What makes a person worthy to sit at the feast and to remain when the King finally comes? Only faith in Christ, faith that no one has the ability to conjure up in him or herself, but faith that is kindled by the message of the mercy of Jesus, by the promise of forgiveness for His sake, by the gracious invitation to enter God’s kingdom, to enter the One, Holy, Christian and Apostolic Church through Holy Baptism.
But understand: it is possible to be baptized at some point and call oneself a Christian without actually believing in Jesus on the Last Day, and that’s the last point that Jesus makes. On the Last Day the King Himself will come into the wedding hall to see the guests. Jesus doesn’t even mention here what the King will do with those outside the Church. He simply refers to everything outside the Church as “outer darkness.” The King will come into the wedding hall of the Church to begin the marriage feast that has no end. When He comes, He will see who is wearing the wedding garment and who is not.
The wedding garment was a special garment given to every guest at a wedding.

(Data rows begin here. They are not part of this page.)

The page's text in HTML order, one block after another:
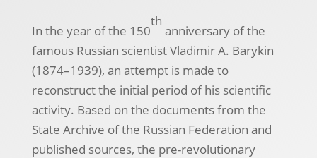
In the year of the 150
th
anniversary of the
famous Russian scientist Vladimir A. Barykin
(1874–1939), an attempt is made to
reconstruct the initial period of his scientific
activity. Based on the documents from the
State Archive of the Russian Federation and
published sources, the pre-revolutionary
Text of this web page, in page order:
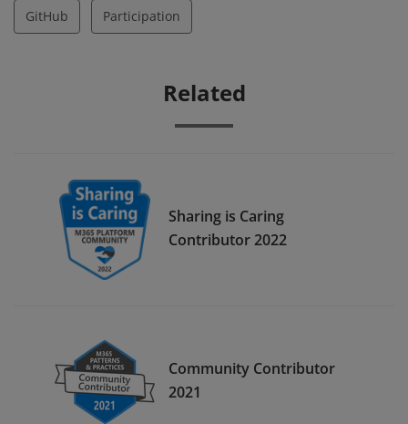
GitHub Participation
Related
Sharing is Caring
Contributor 2022
Community Contributor
2021
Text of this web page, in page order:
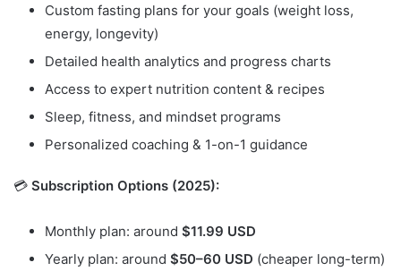
Custom fasting plans for your goals (weight loss,
energy, longevity)
Detailed health analytics and progress charts
Access to expert nutrition content & recipes
Sleep, fitness, and mindset programs
Personalized coaching & 1-on-1 guidance
💳 Subscription Options (2025):
Monthly plan: around $11.99 USD
Yearly plan: around $50–60 USD (cheaper long-term)
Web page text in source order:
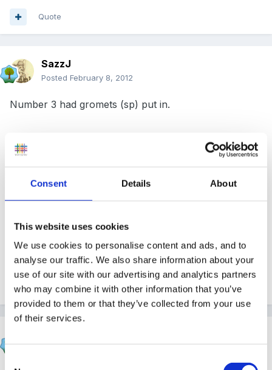
Consent Details About
This website uses cookies
We use cookies to personalise content and ads, and to
analyse our traffic. We also share information about your
use of our site with our advertising and analytics partners
who may combine it with other information that you’ve
provided to them or that they’ve collected from your use
of their services.
Quote
SazzJ
Posted February 8, 2012
Number 3 had gromets (sp) put in.
Overall he interacts well but we have asked mum to
he just trying to hear you as this has improved since
Christmas.
Quote
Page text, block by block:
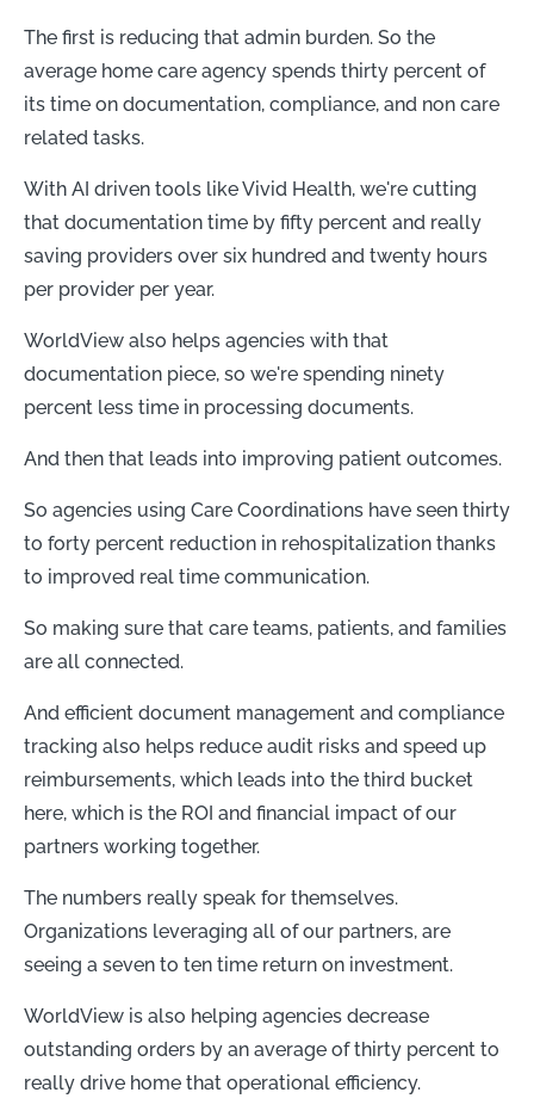
The first is reducing that admin burden. So the
average home care agency spends thirty percent of
its time on documentation, compliance, and non care
related tasks.
With AI driven tools like Vivid Health, we're cutting
that documentation time by fifty percent and really
saving providers over six hundred and twenty hours
per provider per year.
WorldView also helps agencies with that
documentation piece, so we're spending ninety
percent less time in processing documents.
And then that leads into improving patient outcomes.
So agencies using Care Coordinations have seen thirty
to forty percent reduction in rehospitalization thanks
to improved real time communication.
So making sure that care teams, patients, and families
are all connected.
And efficient document management and compliance
tracking also helps reduce audit risks and speed up
reimbursements, which leads into the third bucket
here, which is the ROI and financial impact of our
partners working together.
The numbers really speak for themselves.
Organizations leveraging all of our partners, are
seeing a seven to ten time return on investment.
WorldView is also helping agencies decrease
outstanding orders by an average of thirty percent to
really drive home that operational efficiency.
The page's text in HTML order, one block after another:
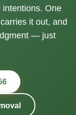
One
it out, and
— just
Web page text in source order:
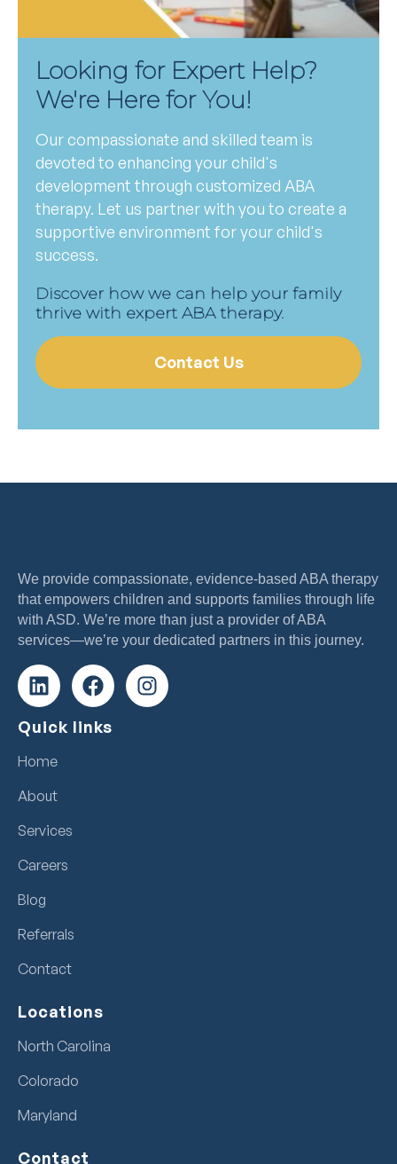
Looking for Expert Help?
We're Here for You!
Our compassionate and skilled team is
devoted to enhancing your child's
development through customized ABA
therapy. Let us partner with you to create a
supportive environment for your child's
success.
Discover how we can help your family
thrive with expert ABA therapy.
Contact Us
We provide compassionate, evidence-based ABA therapy
that empowers children and supports families through life
with ASD. We’re more than just a provider of ABA
services—we’re your dedicated partners in this journey.
Quick links
Home
About
Services
Careers
Blog
Referrals
Contact
Locations
North Carolina
Colorado
Maryland
Contact

In Jesus’ parable, the King finds a man who is not wearing it, and it does not go well for him: Bind him hand and foot, take him away, and cast him into outer darkness; there will be weeping and gnashing of teeth.’ What is the wedding garment that God gives through the Means of Grace? Again, it is faith in Christ. As Paul says to the Galatians, You are all sons of God through faith in Christ Jesus. For as many of you as were baptized into Christ have put on Christ. Baptism happens once and gives us Christ for a garment. But faith in Christ—that’s not something that “happens.” That’s something that a person wears, like clothing. To trust in Christ is to wear Him around all the time. It’s that garment that God sees and counts a person worthy because of it—worthy to remain at the feast and spend eternity there. But many will be found on the Last Day who called themselves Christians, who entered the wedding hall of the Church, but who, at some point, walk away from faith, who take off Christ, even if they never officially leave the Christian Church.
And so Jesus brings us back once again to the reason why He insists that Christians come to church, to gather around the preaching of His Word and the administration of His Sacraments. You’ve been baptized. Wonderful! But between then and the Last Day God wishes to sustain your faith and keep you wearing Christ all your days, all the way up to the Last Day. It is God’s will to sustain your faith through Word and Sacrament, to continually forgive your sins, to keep you listening to Christ and, at times, to call you back to repentance and faith, so that when He comes He doesn’t find Christians in name only, but Christians who are eagerly waiting for His arrival, because the Bridegroom is their all in all, the Savior with whom they long to spend eternity.
Many are called, but few are chosen. Few are chosen, because few actually want the Jesus described in Holy Scripture for a Savior. May all of us here be counted among those few, those happy few—among those who do want Jesus for our Savior, among those who trust in Him who makes us worthy to feast with the King. Amen.